Overview of the experiment design

We have seen the method we used to measure the sensors in the laboratory, such that we can characterise sensors according to the EMVA 1288 standard, to produce sensor responsivity values and sensor offset values for each sensor tested.

These processed results, along with the relevant black body temperatures, were used as inputs for Infinite Studio. We essentially treated Infinite Studio as a black box for these tests. Therefore, Infinite Studio should create digital grey value outputs of simulated sensors with identical conditions, so that we can ask: are these the same?

SWIR and MWIR Results

Both show excellent agreement between lab data and IS data down to the sub-percentage level

We can make digital twins in Infinite Studio of photonic sensors in IR!

LWIR Results

Shows excellent agreement between lab data and IS data down to the few percent level

Offset of lab data being higher likely implies that there were sources of radiation in the lab that we didn’t account for that the Infinite Studio model does not include, such that the offset arose.

This is because of the increased difficulty of validation in the LWIR waveband

For a normal visible scene shown top left, seeing it in the NIR shown top right is perfectly easy and retains most of its contrast. However, for a nighttime scene in the visible, shown bottom left, we can’t see much other than what the lights on the boat show. However, that same scene in the LWIR shown bottom right now reveals the clouds above, which is great, but a lot of the detail in the boat is completely washed out. This is because everything emits in the LWIR due to the temperatures it cares about, and in general, the boat and its environment are at thermal equilibrium so there is no contrast.

Our measurements in the lab were fine, but we didn’t account for every source of radiation when we moved to Infinite Studio and as such an offset error has come about. This doesn’t mean Infinite Studio is not valid, it just means we need to investigate what other sources could potentially be causing this offset.
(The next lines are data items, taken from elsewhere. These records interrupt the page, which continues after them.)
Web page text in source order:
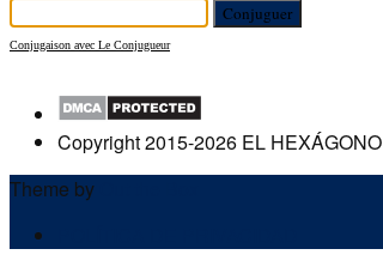
Conjugaison avec Le Conjugueur
Copyright 2015-2026 EL HEXÁGONO
Theme by
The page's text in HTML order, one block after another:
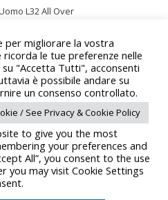
L32 All Over
Double/Standard/Big/Surf dal 1
per migliorare la vostra
ricorda le tue preferenze nelle
"Accetta Tutti", acconsenti
è possibile andare su
un consenso controllato.
/ See Privacy & Cookie Policy
to give you the most
your preferences and
All”, you consent to the use
you may visit Cookie Settings
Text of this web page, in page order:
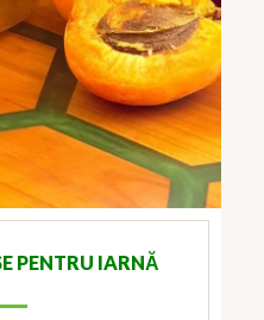
PENTRU IARNĂ
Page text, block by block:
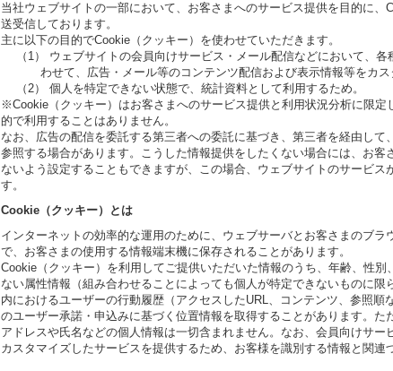
当社ウェブサイトの一部において、お客さまへのサービス提供を目的に、
送受信しております。
主に以下の目的でCookie（クッキー）を使わせていただきます。
（1） ウェブサイトの会員向けサービス・メール配信などにおいて、
わせて、広告・メール等のコンテンツ配信および表示情報等をカス
（2） 個人を特定できない状態で、統計資料として利用するため。
※Cookie（クッキー）はお客さまへのサービス提供と利用状況分析に限定
的で利用することはありません。
なお、広告の配信を委託する第三者への委託に基づき、第三者を経由して
参照する場合があります。こうした情報提供をしたくない場合には、お客
ないよう設定することもできますが、この場合、ウェブサイトのサービス
す。
Cookie（クッキー）とは
インターネットの効率的な運用のために、ウェブサーバとお客さまのブラ
で、お客さまの使用する情報端末機に保存されることがあります。
Cookie（クッキー）を利用してご提供いただいた情報のうち、年齢、性別
ない属性情報（組み合わせることによっても個人が特定できないものに限
内におけるユーザーの行動履歴（アクセスしたURL、コンテンツ、参照順
のユーザー承諾・申込みに基づく位置情報を取得することがあります。た
アドレスや氏名などの個人情報は一切含まれません。なお、会員向けサー
カスタマイズしたサービスを提供するため、お客様を識別する情報と関連
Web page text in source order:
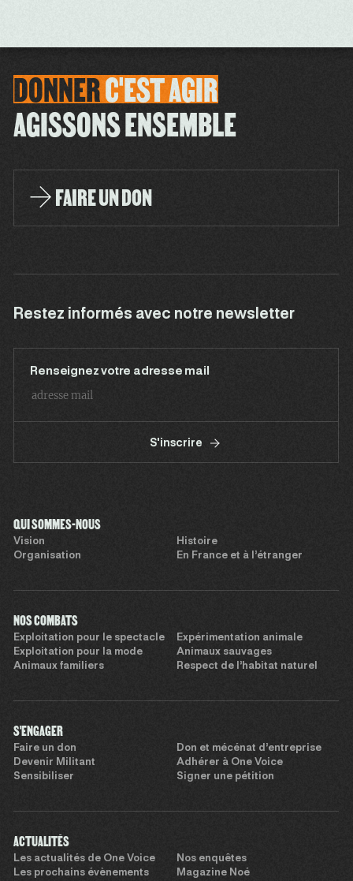
DONNERC'ESTAGIR
AGISSONS ENSEMBLE
FAIRE UN DON
Restez informés avec notre newsletter
Renseignez votre adresse mail
S'inscrire
QUI SOMMES-NOUS
Vision
Histoire
Organisation
En France et à l’étranger
NOS COMBATS
Exploitation pour le spectacle
Expérimentation animale
Exploitation pour la mode
Animaux sauvages
Animaux familiers
Respect de l’habitat naturel
S'ENGAGER
Faire un don
Don et mécénat d’entreprise
Devenir Militant
Adhérer à One Voice
Sensibiliser
Signer une pétition
ACTUALITÉS
Les actualités de One Voice
Nos enquêtes
Les prochains évènements
Magazine Noé
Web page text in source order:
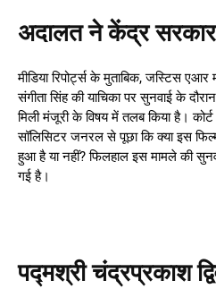
अदालत ने केंद्र सरकार
मीडिया रिपोर्ट्स के मुताबिक, जस्टिस
संगीता सिंह की याचिका पर सुनवाई के
मिली मंजूरी के विषय में तलब किया है।
सॉलिसिटर जनरल से पूछा कि क्या इस
हुआ है या नहीं? फिलहाल इस मामले की
गई है।
पद्मश्री चंद्रप्रकाश
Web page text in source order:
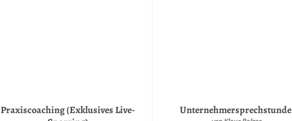
Praxiscoaching (Exklusives Live-
Unternehmersprechstunde
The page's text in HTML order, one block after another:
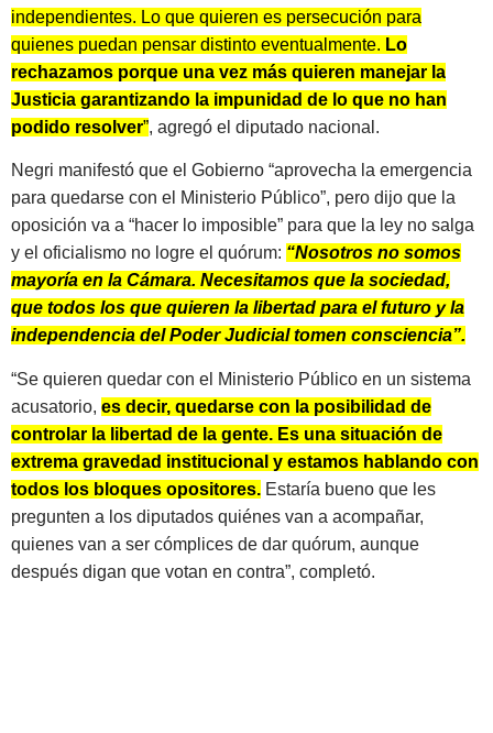
independientes. Lo que quieren es persecución para
quienes puedan pensar distinto eventualmente. Lo
rechazamos porque una vez más quieren manejar la
Justicia garantizando la impunidad de lo que no han
podido resolver”, agregó el diputado nacional.
Negri manifestó que el Gobierno “aprovecha la emergencia
para quedarse con el Ministerio Público”, pero dijo que la
oposición va a “hacer lo imposible” para que la ley no salga
y el oficialismo no logre el quórum: “Nosotros no somos
mayoría en la Cámara. Necesitamos que la sociedad,
que todos los que quieren la libertad para el futuro y la
independencia del Poder Judicial tomen consciencia”.
“Se quieren quedar con el Ministerio Público en un sistema
acusatorio, es decir, quedarse con la posibilidad de
controlar la libertad de la gente. Es una situación de
extrema gravedad institucional y estamos hablando con
todos los bloques opositores. Estaría bueno que les
pregunten a los diputados quiénes van a acompañar,
quienes van a ser cómplices de dar quórum, aunque
después digan que votan en contra”, completó.
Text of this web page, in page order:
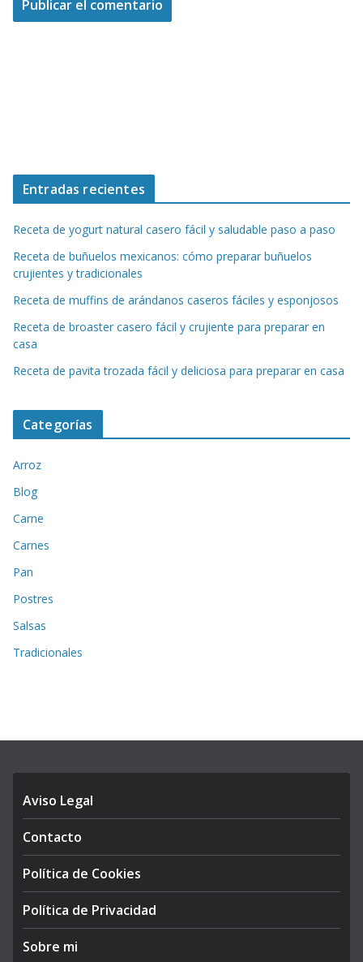
Entradas recientes
Receta de yogurt natural casero fácil y saludable paso a paso
Receta de buñuelos mexicanos: cómo preparar buñuelos
crujientes y tradicionales
Receta de muffins de arándanos caseros fáciles y esponjosos
Receta de broaster casero fácil y crujiente para preparar en
casa
Receta de pavita trozada fácil y deliciosa para preparar en casa
Categorías
Arroz
Blog
Carne
Carnes
Pan
Postres
Salsas
Tradicionales
Aviso Legal
Contacto
Política de Cookies
Política de Privacidad
Sobre mi
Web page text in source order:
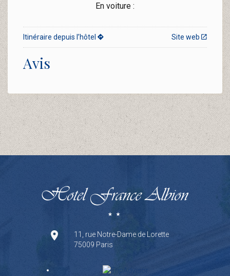
En voiture :
Site web
Itinéraire depuis l’hôtel
Avis
11, rue Notre-Dame de Lorette
75009 Paris
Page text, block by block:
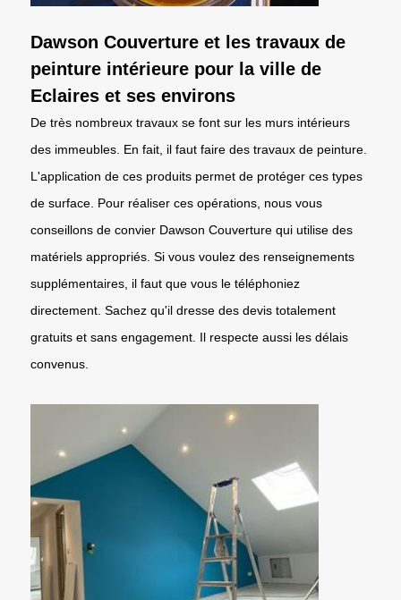
Dawson Couverture et les travaux de
peinture intérieure pour la ville de
Eclaires et ses environs
De très nombreux travaux se font sur les murs intérieurs
des immeubles. En fait, il faut faire des travaux de peinture.
L'application de ces produits permet de protéger ces types
de surface. Pour réaliser ces opérations, nous vous
conseillons de convier Dawson Couverture qui utilise des
matériels appropriés. Si vous voulez des renseignements
supplémentaires, il faut que vous le téléphoniez
directement. Sachez qu'il dresse des devis totalement
gratuits et sans engagement. Il respecte aussi les délais
convenus.
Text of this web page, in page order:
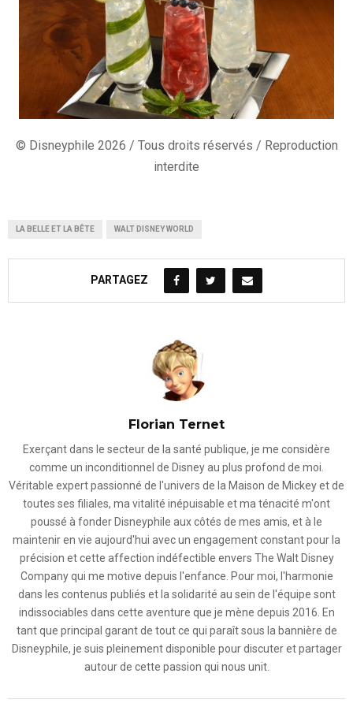
© Disneyphile 2026 / Tous droits réservés / Reproduction
interdite
LA BELLE ET LA BÊTE WALT DISNEY WORLD
PARTAGEZ
Florian Ternet
Exerçant dans le secteur de la santé publique, je me considère
comme un inconditionnel de Disney au plus profond de moi.
Véritable expert passionné de l'univers de la Maison de Mickey et de
toutes ses filiales, ma vitalité inépuisable et ma ténacité m'ont
poussé à fonder Disneyphile aux côtés de mes amis, et à le
maintenir en vie aujourd'hui avec un engagement constant pour la
précision et cette affection indéfectible envers The Walt Disney
Company qui me motive depuis l'enfance. Pour moi, l'harmonie
dans les contenus publiés et la solidarité au sein de l'équipe sont
indissociables dans cette aventure que je mène depuis 2016. En
tant que principal garant de tout ce qui paraît sous la bannière de
Disneyphile, je suis pleinement disponible pour discuter et partager
autour de cette passion qui nous unit.

Future works for this project

We have been able to prove that the sensor model within Infinite Studio is valid and that it can faithfully recreate real results measured in the laboratory under the same conditions.

Future work includes completing the same characterisation and validation for visible sensors. Even though the visible spectrum part of Infinite Studio also uses the photon transfer technique, it is still worth measuring and validating to confirm its performance.

We are also developing a new type of sensor model that is non-photonic for infrared radiation based on bolometry.